I stayed clean for 13 months after I left rehab. I followed the advice I had received there to a T. I checked in with the counsellors by phone and stuck to the schedule I had made: five 12-step meetings a week. I did a “90 in 90”: attending a 12-step meeting every day for the first three months. By the end, I could no longer see the wood for the trees: I had internalised “the programme”. I drove to rehab every Wednesday for aftercare. Before long, I noticed those I had been in with dropping away. After eight months, I attended an aftercare session and realised that only three of the 25 I shared time with there were still in attendance.
It wasn’t long before the cracks started to show for me, too. I had moved back to London, into a flat I shared with a friend. Before long, I was closeted in my room, reluctant to see people for fear of a relapse. I continued to attend meetings; I prayed, at the suggestion of a Narcotics Anonymous mentor. But I also became pious and controlling. The undiagnosed eating disorder I had as a teenager came back. I cut out sugar, wheat and dairy. I became fastidious about exercise. Life was joyless. And all the while, I disappeared further down a dark rabbit hole, hoping that a “spiritual awakening”, as promised by the programme, was just around the next bend.
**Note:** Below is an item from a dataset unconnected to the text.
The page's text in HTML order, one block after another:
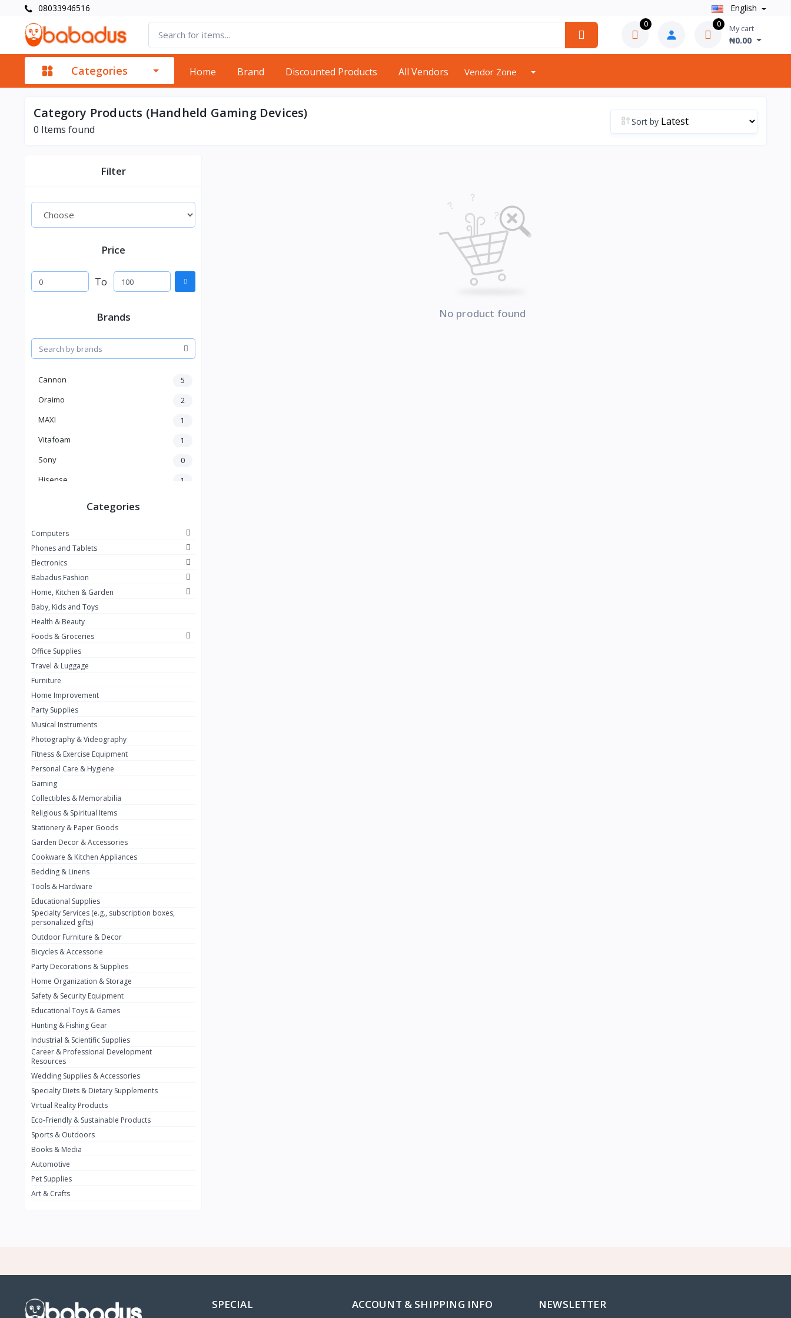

As my old life fell away, I entered a very dark place. After a three-week spell in which thoughts of killing myself looped in my head, I told the mentor that I was suicidal. He told me this showed my step two – the requirement to find faith in a “higher power” – wasn’t strong enough. I needed to reinvest myself in the programme, attend more meetings. I felt broken. But worse, I felt alone.
I remember thinking at the time that if I did kill myself, and my parents asked what had gone wrong – perhaps of the rehab centre – they would have been told: “It was the disease that got him.”
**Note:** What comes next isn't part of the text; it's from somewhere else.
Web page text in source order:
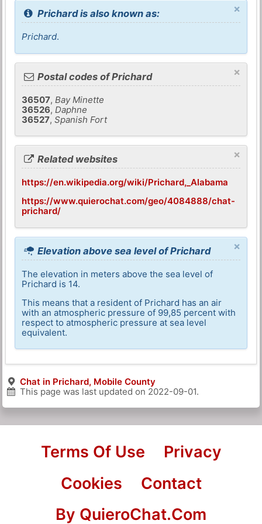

Rather than kill myself, I went on a bender. First wine, then crystal meth. I was conscious of two things: that I had promised myself I would never drink or take drugs again; and that since leaving rehab, I had thought only of recovery – the 12-steps; what I was doing right, what I was doing wrong.
I bounced in and out of 12-step meetings for a year after that. Finally, I started seeing a therapist and focused on the issues that had led to me using in the first place. I told her I felt I was “in recovery from recovery”; I took antidepressants for the first time in my life. I went through a period of great cognitive dissonance as I off-boarded the faulty thinking instilled in me by 12-step programmes. The damage done to my life during that period is immense: personal finances, friendships, employment prospects all went through a trapdoor. As a gay man, I feel the idea of being “diseased” was particularly difficult for me to take on board. I had grown up with the threat of HIV, and knowing that even after being legalised, homosexuality had been classified as a mental disorder until 1987.
As well as the audacity of diagnosing people with a life-threatening disease that I don’t believe exists, I feel that the treatment I received stood in the way of accessing care that suited me. If I had been provided with genuine choice as a patient, I would have saved myself an awful lot of time and money. I’ve had to work through the trauma of my rehab experience: the unwieldy, dispassionate way the method of the 12 steps was delivered to me, and the apparent insistence that it was the only way I could live.